Allerdings machte Buschmann eine bemerkenswerte Einschränkung mit Blick auf die Impfpflicht, hinter die sowohl die Koalition als auch die öffentliche Debatte so leicht nicht zurück können:
"Wenn es im Februar/März belastbare Anhaltspunkte dafür gibt, dass die Impfpflicht eine deutliche Vergrößerung des Freiheitsspielraums für uns alle bringt, dann spricht viel dafür. Wenn das Impfen hingegen absehbar nur für zwei, drei Monate helfen sollte, aber ansonsten im Grunde alles bleibt, wie es ist, dann spricht das eher gegen eine Impfpflicht."
Ablehnung der Impfpflicht legitim
Auch wenn Buschmann um eine eher vermittelnde Position innerhalb der FDP-Fraktion bemüht zu sein scheint und sich von Bundestagsvizepräsident Wolfgang Kubicki distanzierte, der von "Rache und Vergeltung" gesprochen hatte, die Befürworter der Impfpflicht antreiben würden, so stellte Buschmann doch klar:
"Es ist eine absolut legitime Position, die Impfpflicht abzulehnen. Ich wehre mich dagegen, alle Menschen mit dieser Meinung pauschal an den Rand zu drängen."

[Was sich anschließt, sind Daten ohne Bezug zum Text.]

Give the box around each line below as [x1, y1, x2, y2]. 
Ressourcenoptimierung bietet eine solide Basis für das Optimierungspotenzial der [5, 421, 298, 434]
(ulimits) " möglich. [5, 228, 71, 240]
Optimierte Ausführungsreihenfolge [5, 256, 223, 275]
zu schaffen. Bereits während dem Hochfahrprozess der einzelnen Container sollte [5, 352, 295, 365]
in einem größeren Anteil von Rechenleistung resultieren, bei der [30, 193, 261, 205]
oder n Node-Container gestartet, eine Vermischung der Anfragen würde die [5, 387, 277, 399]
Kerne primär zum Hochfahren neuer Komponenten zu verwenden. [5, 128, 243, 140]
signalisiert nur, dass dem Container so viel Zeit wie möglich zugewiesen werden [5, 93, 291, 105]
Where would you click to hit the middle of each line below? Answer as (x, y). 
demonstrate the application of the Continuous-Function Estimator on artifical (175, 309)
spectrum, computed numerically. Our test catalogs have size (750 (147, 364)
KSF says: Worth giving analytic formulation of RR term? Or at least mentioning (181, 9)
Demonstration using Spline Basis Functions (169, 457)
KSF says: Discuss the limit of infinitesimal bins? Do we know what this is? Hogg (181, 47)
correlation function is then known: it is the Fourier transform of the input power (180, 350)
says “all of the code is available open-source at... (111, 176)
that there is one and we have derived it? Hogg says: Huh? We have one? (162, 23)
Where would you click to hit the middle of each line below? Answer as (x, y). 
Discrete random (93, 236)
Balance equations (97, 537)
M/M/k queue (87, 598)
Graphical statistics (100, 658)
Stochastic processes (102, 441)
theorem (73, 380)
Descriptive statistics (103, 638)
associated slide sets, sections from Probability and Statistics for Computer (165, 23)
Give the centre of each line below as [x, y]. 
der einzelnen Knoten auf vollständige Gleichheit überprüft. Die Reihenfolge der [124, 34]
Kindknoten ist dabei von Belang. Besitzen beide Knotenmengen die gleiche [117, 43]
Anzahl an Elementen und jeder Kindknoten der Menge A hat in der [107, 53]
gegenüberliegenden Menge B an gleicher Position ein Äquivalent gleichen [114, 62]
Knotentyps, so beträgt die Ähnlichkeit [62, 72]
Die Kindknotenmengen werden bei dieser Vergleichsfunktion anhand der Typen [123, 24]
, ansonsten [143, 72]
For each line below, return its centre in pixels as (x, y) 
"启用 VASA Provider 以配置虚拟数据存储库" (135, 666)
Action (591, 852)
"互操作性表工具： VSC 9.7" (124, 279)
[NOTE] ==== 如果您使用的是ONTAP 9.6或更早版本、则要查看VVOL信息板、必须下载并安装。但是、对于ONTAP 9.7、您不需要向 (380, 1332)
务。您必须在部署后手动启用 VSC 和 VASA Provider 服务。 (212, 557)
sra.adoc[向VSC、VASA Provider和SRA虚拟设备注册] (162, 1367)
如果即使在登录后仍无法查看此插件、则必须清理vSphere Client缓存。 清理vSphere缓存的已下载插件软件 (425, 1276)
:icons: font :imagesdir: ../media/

Gleichzeitig äußerte der Justizminister Verständnis für diejenigen, die nach vorheriger Ablehnung nun eine Impfpflicht nicht mehr ausschließen wollen:
"Wenn sich die Lage fundamental ändert, muss man Positionen auch mal korrigieren können. Alles andere wäre falscher Dogmatismus."
Aber diese Aussage ließe sich ja auch andersherum interpretieren, wenn sich die Situation im Februar/März 2022 wieder verändert darstellen sollte.
Buschmann hält der neuen Bundesregierung zugute, im Winter 2021/22 keinen neuen "Lockdown" verhängt zu haben. Unter einer Regierung Merkel, wäre sie noch im Amt, wäre ein dreiwöchiger Lockdown verhängt worden, der dann drei Monate gedauert hätte, so der Politiker.
Verständnis für Proteste
Der Liberale äußert auch Verständnis für Demonstrationen und Proteste gegen die staatliche Corona-Politik:
"Nur weil jemand gegen Corona-Maßnahmen auf die Straße geht, macht ihn das noch nicht zu einem Radikalen. Es muss möglich sein, dass ein Teil der Bevölkerung Unmut bekundet, auch laut und deutlich."
Die Debatten müssten so geführt werden, dass die widerstreitenden Lager noch miteinander sprechen könnten. Jedoch würde sich ein kleiner Teil der Bevölkerung immer weiter radikalisieren, Morddrohungen aussprechen und Feindeslisten anlegen:
"Das hat nichts mehr mit Meinungsfreiheit zu tun. Im Gegenteil: Hier sollen andere Meinungen mundtot gemacht werden. Das sind Straftaten, und dagegen muss vorgegangen werden."
Corona-Notstand nur eine Vorstufe?
Die Sorge, dass Staat und Politik aus dem "Krisenbekämpfungs-Notstand gar nicht wieder herauskommen", kann Buschmann "gut nachvollziehen". Das Notwendige müsse getan werden, allerdings dürfe es nicht "zu einer neuen Normalität werden".
Buschmann lehnt ein "neues Zeitalter im Umgang mit Recht und Regulierung" ab. "Das wäre ein schwerer Fehler." Das dauerhafte Operieren in einem "Krisenmodus", "der das Individuum beiseiteschiebt", sei nicht statthaft.
Auf die Frage der Zeit, ob die Pandemiebekämpfung ein "Warmlaufen zur Bekämpfung des Klimawandels" sein könne, was viele befürchteten, und dass sich die "Interpretation der Freiheit" momentan ändern würde, antwortete Buschmann, dass die Begriffe Freiheit und Würde nicht "vom Individuum entkoppelt" und "auf ein Kollektiv übertragen werden" werden dürften.
Die Pandemie habe bei ihm zu der Erkenntnis geführt, dass es zwar die durch das Virus verursachte Krankheit gebe, dass aber auch der "Mangel an Freiheit" – "auf eine andere Art" – krank machen könne. Rechtsstaatliche Institutionen seien "zentral" für den "Erhalt der Freiheit". Dies hätten Entscheidungen der unabhängigen Gerichte gezeigt.